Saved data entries
-*-*-

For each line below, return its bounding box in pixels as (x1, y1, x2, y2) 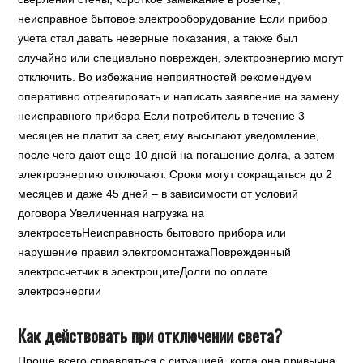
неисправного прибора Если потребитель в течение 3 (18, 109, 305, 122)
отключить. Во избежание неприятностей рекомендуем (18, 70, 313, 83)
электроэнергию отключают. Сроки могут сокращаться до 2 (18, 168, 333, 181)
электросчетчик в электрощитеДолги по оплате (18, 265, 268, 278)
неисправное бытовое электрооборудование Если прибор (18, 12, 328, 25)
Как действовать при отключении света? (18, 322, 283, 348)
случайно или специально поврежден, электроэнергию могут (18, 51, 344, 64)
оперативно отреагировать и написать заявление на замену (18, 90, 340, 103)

-*-*-

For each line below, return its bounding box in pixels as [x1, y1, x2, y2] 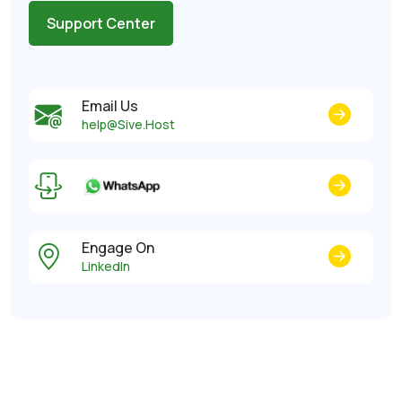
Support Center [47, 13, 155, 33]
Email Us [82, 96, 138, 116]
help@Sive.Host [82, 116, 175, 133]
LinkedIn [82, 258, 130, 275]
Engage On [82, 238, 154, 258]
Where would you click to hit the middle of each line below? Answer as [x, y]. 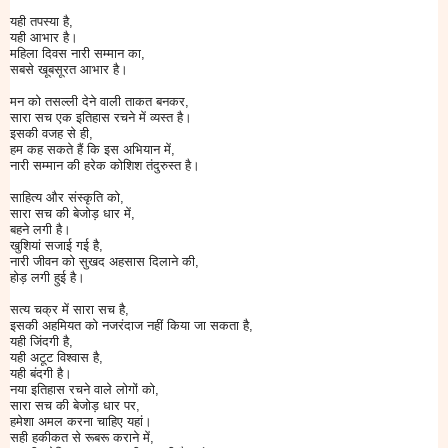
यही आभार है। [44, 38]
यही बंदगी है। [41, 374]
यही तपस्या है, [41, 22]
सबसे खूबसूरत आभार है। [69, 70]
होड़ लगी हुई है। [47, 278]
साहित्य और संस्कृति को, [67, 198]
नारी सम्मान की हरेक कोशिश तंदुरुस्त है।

-*-*-

▶ **Task item**: Search the data and copy each line containing "Если".

▶ **Reply**:
неисправного прибора Если потребитель в течение 3 (18, 109, 305, 122)
неисправное бытовое электрооборудование Если прибор (18, 12, 328, 25)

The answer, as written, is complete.